Node-Aware Improvements to Allreduce

Amanda Bienz,Luke N. Olson,William D. Gropp
DOI: https://doi.org/10.48550/arXiv.1910.09650
2019-10-22
Abstract:The \texttt{MPI\_Allreduce} collective operation is a core kernel of many parallel codebases, particularly for reductions over a single value per process. The commonly used allreduce recursive-doubling algorithm obtains the lower bound message count, yielding optimality for small reduction sizes based on node-agnostic performance models. However, this algorithm yields duplicate messages between sets of nodes. Node-aware optimizations in MPICH remove duplicate messages through use of a single master process per node, yielding a large number of inactive processes at each inter-node step. In this paper, we present an algorithm that uses the multiple processes available per node to reduce the maximum number of inter-node messages communicated by a single process, improving the performance of allreduce operations, particularly for small message sizes.
Distributed, Parallel, and Cluster Computing
What problem does this paper attempt to address?

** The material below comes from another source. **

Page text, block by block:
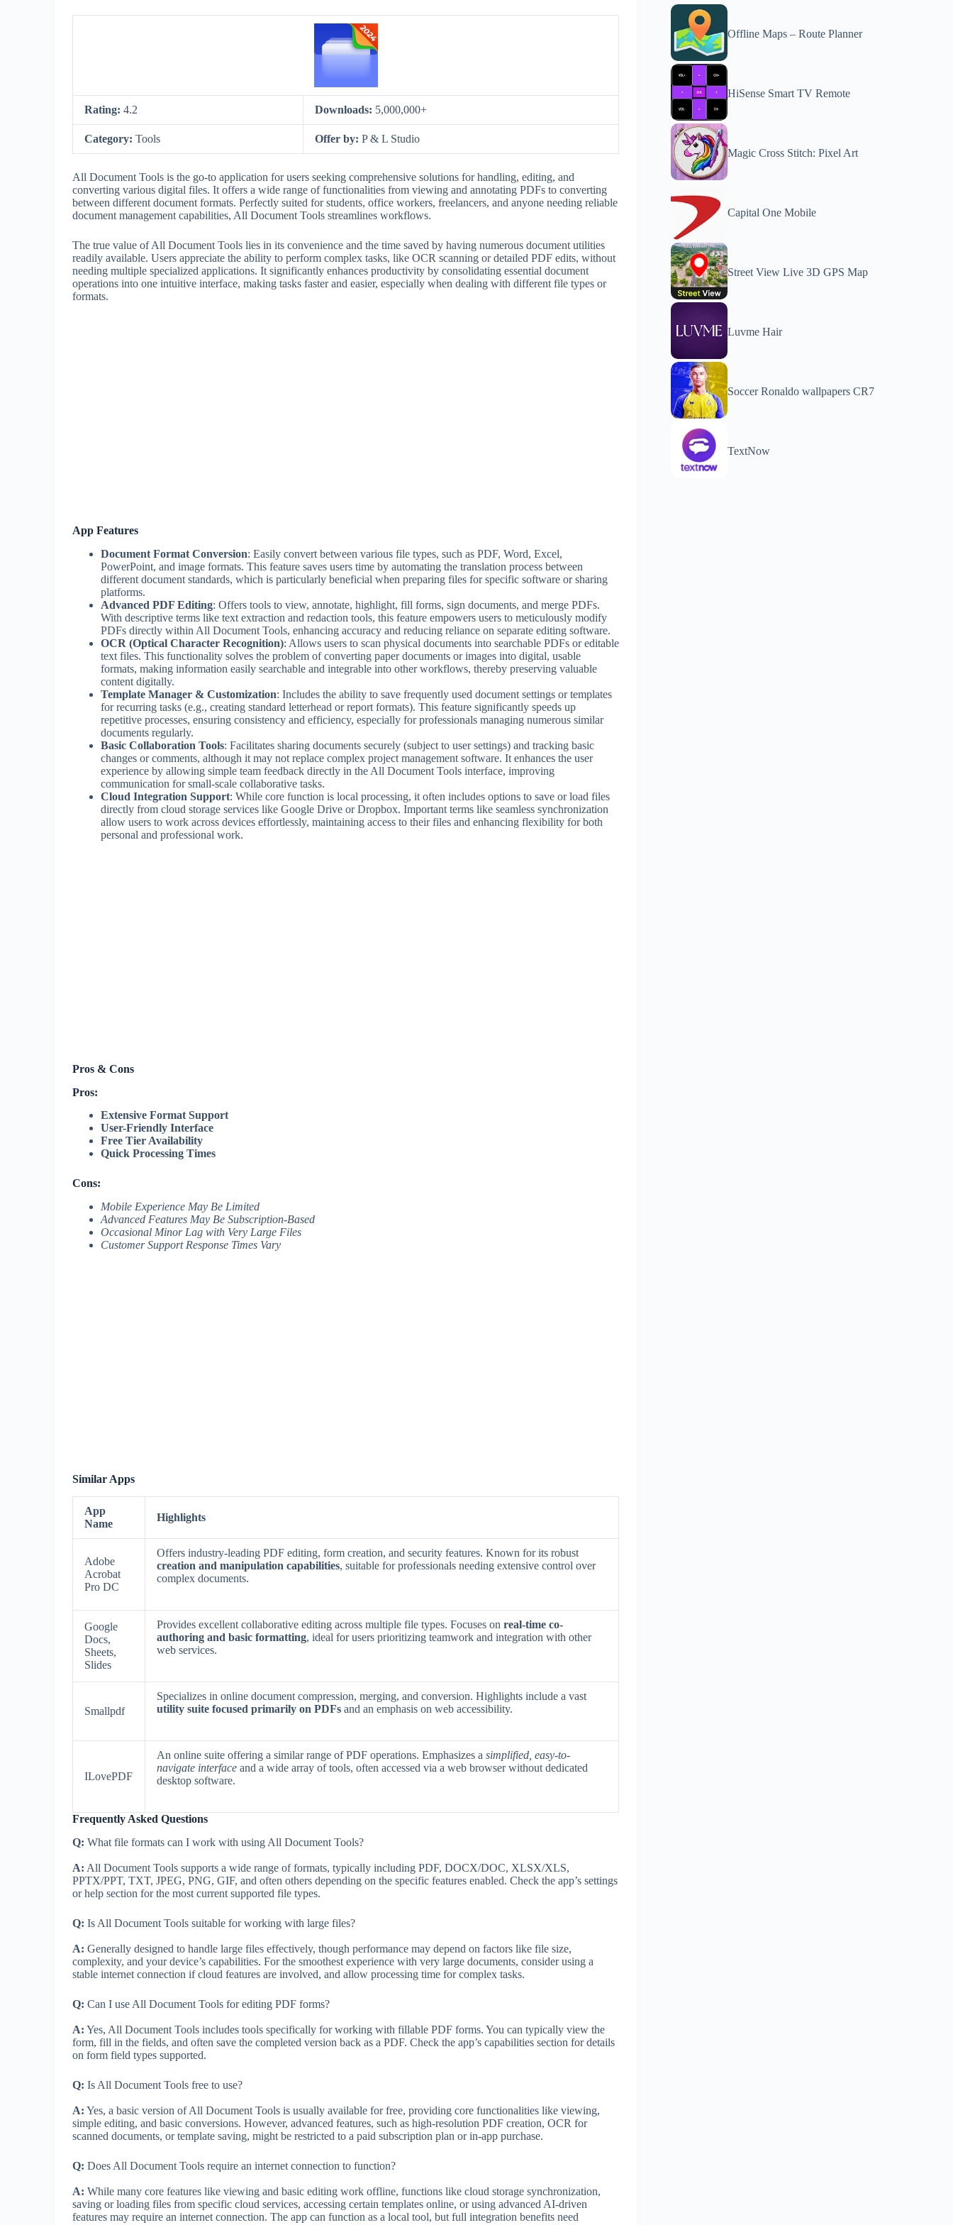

The problem that this paper attempts to solve is: the existing MPI_Allreduce algorithm has poor performance when dealing with data of small message sizes, especially in large - scale parallel computing environments. Specifically, although the traditional recursive - doubling algorithm reaches the lower bound in terms of the number of messages, there is a problem of duplicate messages in inter - node communication, resulting in unnecessary communication overhead. And the existing node - aware optimization method, although it reduces duplicate messages by using a single master process on each node, this method will cause a large number of processes to be idle in each inter - node communication step, thus causing load imbalance. To solve these problems, the paper proposes a new Node - Aware Parallel (NAP) Allreduce algorithm. This algorithm utilizes multiple processes on each node to reduce the maximum number of inter - node communications that a single process needs to perform, thereby improving the performance of the Allreduce operation, especially when dealing with data of small message sizes. The NAP algorithm reduces the number of inter - node communications from \(\log_2(n)\) to \(\log_{ppn}(n)\) by adding intra - node communication and local computation steps, where \(n\) is the number of nodes involved and \(ppn\) is the number of processes on each node. This enables the NAP algorithm to significantly improve performance compared to the traditional recursive - doubling and the existing node - aware SMP methods in the case of small message sizes. Through performance model analysis and experimental result verification, the NAP algorithm performs well in the case of small message sizes, especially when the number of processes increases. However, for larger message sizes, the SMP method is still superior to the NAP method. Therefore, the NAP algorithm is particularly suitable for application scenarios that require efficient processing of data with small message sizes in large - scale parallel environments.